Activity: Copy the listing below exactly. Pictures stay out of it.

----

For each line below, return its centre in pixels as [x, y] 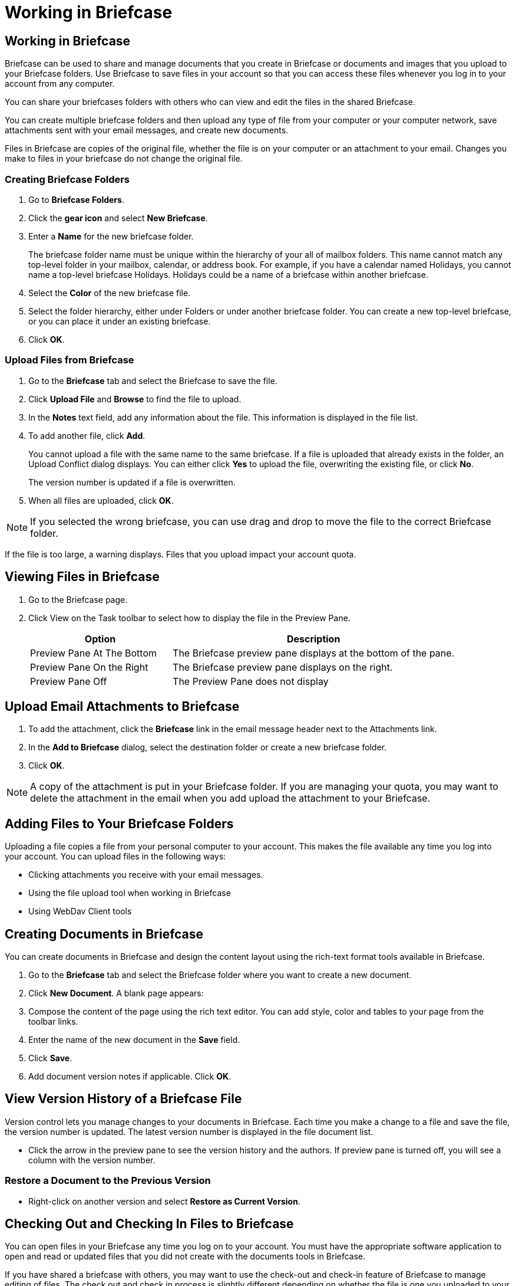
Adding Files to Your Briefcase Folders [119, 824]
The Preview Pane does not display [251, 681]
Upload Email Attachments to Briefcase [122, 706]
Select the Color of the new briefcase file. [110, 293]
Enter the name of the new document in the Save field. [134, 1040]
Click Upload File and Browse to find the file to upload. [135, 399]
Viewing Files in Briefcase [82, 577]
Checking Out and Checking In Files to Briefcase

----

Completed exercise:
For each line below, return its centre in pixels as [x, y] 
Adding Files to Your Briefcase Folders [119, 824]
The Preview Pane does not display [251, 681]
Upload Email Attachments to Briefcase [122, 706]
Select the Color of the new briefcase file. [110, 293]
Enter the name of the new document in the Save field. [134, 1040]
Click Upload File and Browse to find the file to upload. [135, 399]
Viewing Files in Briefcase [82, 577]
Checking Out and Checking In Files to Briefcase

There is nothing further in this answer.